(The author is a Reuters Breakingviews columnist. The opinions expressed are his own.)
By George Hay
LONDON, Feb 19 (Reuters Breakingviews) - The UK government is toying with the idea of giving away its RBS shares (RBS.L) to the public. It should consider the law of unintended consequences. A putative investor sets out what could go wrong in this unhappy letter to the bank’s chairman, after throwing in the towel in 2015.
To: Philip Hampton, RBS chairman
From: Ivor Major-Bank
Sent: Apr. 1, 2015
Dear Mr Hampton,
I realise this will come as something of a blow to you, but after eight years and no end of self-recrimination, I feel I must finally sell my Royal Bank of Scotland shares.
As an increasingly embittered holder of RBS stock since Aug. 8, 2007, there have been precious few highs and a great deal of lows. My total return of minus-92.5 percent is somewhat disappointing. But that’s not why I’m selling out now. Oh no. The real reason is your free share giveaway when the government decided to get rid of its 81 percent stake in 2013. All my fellow countrymen got shares, and the number of RBS shareholders went from 214,369 to just over 43 million.
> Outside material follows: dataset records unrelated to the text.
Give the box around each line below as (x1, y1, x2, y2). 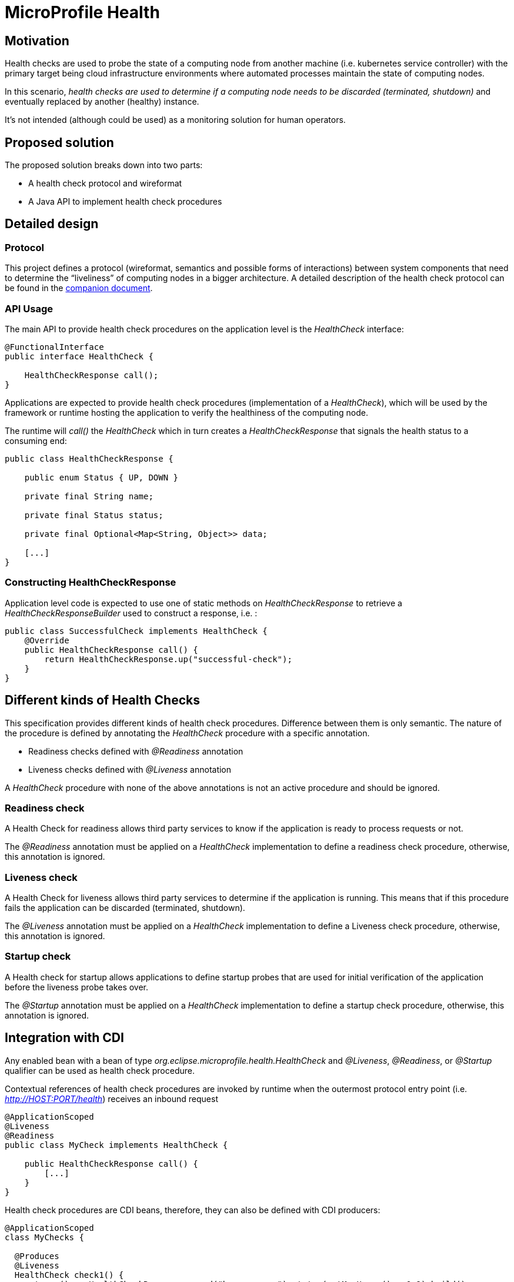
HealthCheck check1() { (14, 1270, 124, 1280)
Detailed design (5, 216, 99, 232)
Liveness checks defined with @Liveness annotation (28, 764, 232, 774)
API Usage (5, 302, 53, 315)
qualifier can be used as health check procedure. (5, 1065, 195, 1076)
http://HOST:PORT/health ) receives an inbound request (5, 1093, 218, 1104)
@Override (24, 635, 69, 645)
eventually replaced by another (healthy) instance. (5, 96, 199, 107)
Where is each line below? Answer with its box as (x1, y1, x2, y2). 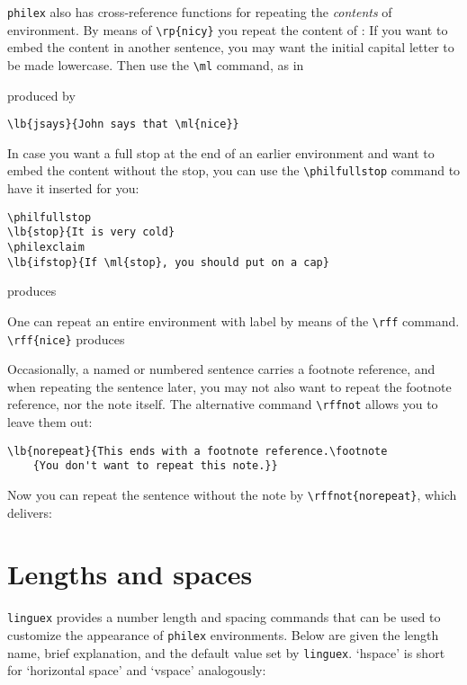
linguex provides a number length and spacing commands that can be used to (7, 608, 441, 627)
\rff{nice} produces (7, 329, 125, 348)
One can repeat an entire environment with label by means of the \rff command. (7, 311, 460, 330)
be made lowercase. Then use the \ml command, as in (7, 55, 304, 74)
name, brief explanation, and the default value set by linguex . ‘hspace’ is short (7, 643, 445, 662)
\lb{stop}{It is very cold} (7, 226, 175, 239)
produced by (7, 85, 76, 104)
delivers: (7, 503, 52, 521)
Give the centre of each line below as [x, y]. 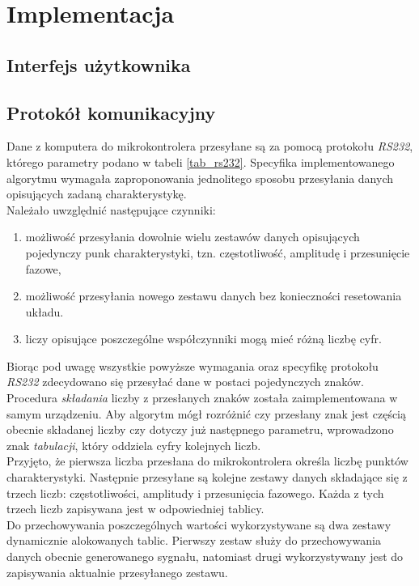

At first, I thought nothing would change. Everyone fretted that the vast majority of RBS shares would be controlled by a group of disengaged puddings, but not me. We’d already had five years of that with UK Financial Investments.
In fact, things went downhill alarmingly quickly. The first annual general meeting after the giveaway was a complete disaster. I had become accustomed to my yearly trip up to the comparatively homely Edinburgh International Conference Centre, but instead I had to sit with 90,000 of my new investor colleagues in Wembley Stadium. I felt for you as you tried to manage the live video link-up with Old Trafford, Murrayfield and various other national sports venues stuffed with irate shareholders, while the entire West Stand chanted: “You’re ex-growth, and you know you are”. But I lost patience when it came to the questions. They went on for three days.
This year’s AGM was barely any better. After last year’s debacle, letting everyone re-elect directors remotely from home was probably the right move. It was unfortunate, then, that so many shareholders misinterpreted the rules and thought they had to vote at least one director off, like on X Factor. Poor old Tony Di Iorio never stood a chance.
The final straw came with the text message harassment. I thought PPI ambulance-chasers were bad. Now I get at least 40 texts a day from an offshore phone number informing me that millions of people in the Far East want to buy my shares. Until recently, it didn’t seem worth it for just a few hundred quid. But now I’m surrounded by Chinese sovereign wealth funds that have managed to amass a 50 percent stake by buying at a tenth of book value. We might have got more money if we’d just sold them the stake in the first place.
I don’t blame you or poor Stephen Hester, now entering his eighth year as chief executive without a bonus. But I’ve had it up to here with UK banks. That’s why as of today I’m switching into Monte dei Paschi di Siena. Its shareholder register is, I hear, getting smaller by the minute.